Unfortunately, the recession had indeed begun. Gap's sales continued to decline. The stock fell 55% to $15 in the beginning of September. Things would have been bad for the client if he or she had bought the shares outright, but he or she would have been in even worse shape if he or she bought half using $17,000 cash and used a $17,000 margin loan with 8% interest to buy the rest. In stead of just being left with $16,000 worth of stock, investor would have to sell the rest of his or her shares and pony up another $1,340 just to cover the $17,000 he or she borrowed plus the interest the loan accrued.)
Options
First of all, some people confuse options contracts with futures contracts, since they're both derived from underlying commodities, currencies or financial instruments like Treasury bonds or stocks. But there are important differences. A futures contract is a legal pact in which the purchaser agrees to buy or sell a certain amount of the underlying instrument at a set date in the future. That makes them incredibly risky, because the holder is required to live up to the contract no matter what's happened in the market.

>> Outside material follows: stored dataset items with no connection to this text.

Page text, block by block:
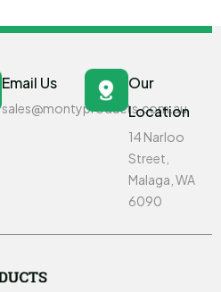
Email Us
sales@montyproducts.com.au
Our
Location
14 Narloo
Street,
Malaga, WA
6090
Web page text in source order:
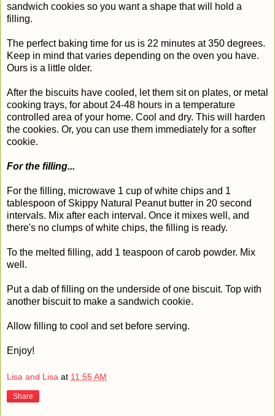
sandwich cookies so you want a shape that will hold a
filling.
The perfect baking time for us is 22 minutes at 350 degrees.
Keep in mind that varies depending on the oven you have.
Ours is a little older.
After the biscuits have cooled, let them sit on plates, or metal
cooking trays, for about 24-48 hours in a temperature
controlled area of your home. Cool and dry. This will harden
the cookies. Or, you can use them immediately for a softer
cookie.
For the filling...
For the filling, microwave 1 cup of white chips and 1
tablespoon of Skippy Natural Peanut butter in 20 second
intervals. Mix after each interval. Once it mixes well, and
there's no clumps of white chips, the filling is ready.
To the melted filling, add 1 teaspoon of carob powder. Mix
well.
Put a dab of filling on the underside of one biscuit. Top with
another biscuit to make a sandwich cookie.
Allow filling to cool and set before serving.
Enjoy!
Lisa and Lisa at 11:55 AM
Share
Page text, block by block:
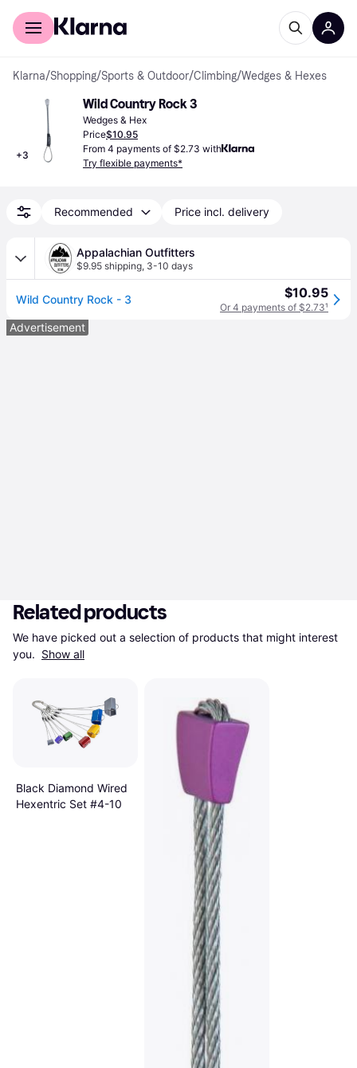
For shoppers
Klarna/Shopping/Sports & Outdoor/Climbing/Wedges & Hexes
+3
Wild Country Rock 3
Wedges & Hex
Price$10.95
From 4 payments of $2.73 with
Try flexible payments*
Recommended Price incl. delivery
Appalachian Outfitters
$9.95 shipping, 3-10 days
Wild Country Rock - 3 $10.95
Or 4 payments of $2.73¹
Advertisement
Related products
We have picked out a selection of products that might interest
you. Show all
Black Diamond Wired
Hexentric Set #4-10

Option contracts, by contrast, give buyers the option of exercising the contract at their own discretion. In other words, they offer a choice. There are options on stocks, bonds, commodities, interest rates and currencies. Let’s stick with stock options since that's what interests most individual investors.

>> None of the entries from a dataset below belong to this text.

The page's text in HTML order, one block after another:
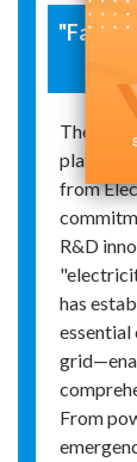
The
platform
from
R&D
has
essential
From
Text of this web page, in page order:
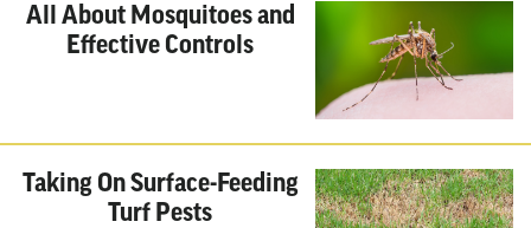
All About Mosquitoes and
Effective Controls
Taking On Surface-Feeding
Turf Pests
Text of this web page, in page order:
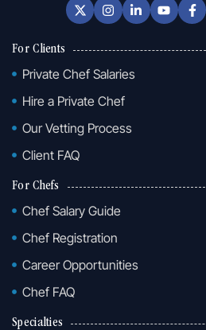
For Clients
Private Chef Salaries
Hire a Private Chef
Our Vetting Process
Client FAQ
For Chefs
Chef Salary Guide
Chef Registration
Career Opportunities
Chef FAQ
Specialties

When client purchases an option, it gives him or her the right to buy or sell a certain number of shares of the stock in question at a predetermined price (the „strike price“), before or at the contract's expiration date. For this right, client pays the seller a fee, called a „premium,“ which is a tiny fraction of the shares' market value. During the life of the contract, client controls the shares in question. Contracts can last anywhere from one month to three years. (Options more than nine months in duration are called Long-Term Equity Anticipation Securities, or Leaps. They trade just like options.)
Puts and Calls
There are two kinds of option contracts: a put and a call. A put is an option that gives the buyer the right to sell the underlying stock; a call is an option giving the buyer the right to buy the underlying stock.
People generally use puts to hedge their bets. They're paying money now for the right to sell a certain number of shares later at a price agreed on today.
Call options are contracts in which the buyer pays for the right to purchase shares at a certain date in the future. These are often used to take a long position in a stock without actually buying the shares now.